5 Practice Exercises

  1. When an anthropologist finds skeletal remains, they need to figure out the height of the person. The height of a person (in cm) and the length of their metacarpal bone (in cm) were collected and are in the following table.

  2. The World Bank collected data on the percentage of GDP that a country spends on health expenditures (“Health expenditure,” 2013) and also the percentage of women receiving prenatal care (“Pregnant woman receiving,” 2013). The part of the data for the countries where this information is available for the year 2011 is in the following table.

(1). Create a scatter plot of the data and find a regression equation between the percentage spent on health expenditure and the percentage of women receiving prenatal care.

(2). Use the regression equation to find the percent of women receiving prenatal care for a country that spends 5.0% of GDP on health expenditure and for a country that spends 12.0% of GDP.

(3).
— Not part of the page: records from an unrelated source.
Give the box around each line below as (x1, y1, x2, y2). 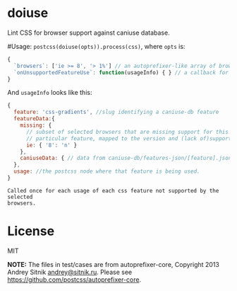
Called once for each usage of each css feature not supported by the (7, 187, 219, 194)
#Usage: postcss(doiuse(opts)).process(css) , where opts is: (7, 42, 186, 50)
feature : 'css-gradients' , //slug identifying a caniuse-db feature (13, 108, 219, 116)
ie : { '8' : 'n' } (25, 142, 78, 149)
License (7, 223, 55, 239)
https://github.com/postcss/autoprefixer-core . (7, 275, 142, 284)
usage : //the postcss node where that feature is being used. (13, 168, 200, 175)
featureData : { (13, 115, 55, 122)
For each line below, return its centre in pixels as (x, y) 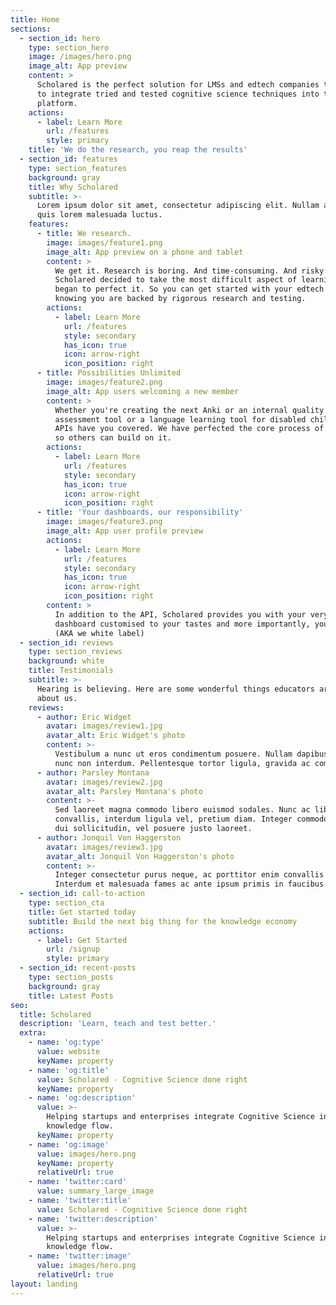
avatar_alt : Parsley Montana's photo (124, 791)
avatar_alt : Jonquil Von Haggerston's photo (140, 856)
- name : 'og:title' (69, 1070)
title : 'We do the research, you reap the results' (138, 150)
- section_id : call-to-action (82, 894)
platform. (57, 103)
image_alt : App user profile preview (124, 531)
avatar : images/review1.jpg (104, 726)
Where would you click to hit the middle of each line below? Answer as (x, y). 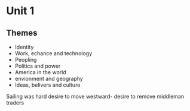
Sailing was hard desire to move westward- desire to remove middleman (95, 96)
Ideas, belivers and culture (47, 85)
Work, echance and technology (53, 53)
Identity (24, 47)
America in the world (41, 72)
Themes (22, 33)
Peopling (26, 60)
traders (15, 103)
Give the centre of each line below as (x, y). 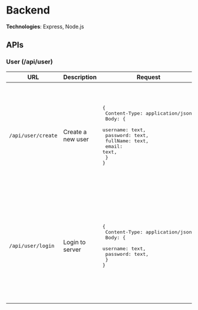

Which prenatal care percentage that you calculated do you think is closer to the true percentage? Why?

  1. A random sample of beef hotdogs was taken, and the amount of sodium (in mg) and calories were measured (“Data hotdogs,” 2013). The data are in the following table.

(1). Create a scatter plot and find a regression equation between the number of calories and the amount of sodium.

(2). Use the regression equation to find the amount of sodium a beef hotdog has if it is 170 calories and if it is 120 calories. Which sodium level that you calculated do you think is closer to the true sodium level? Why?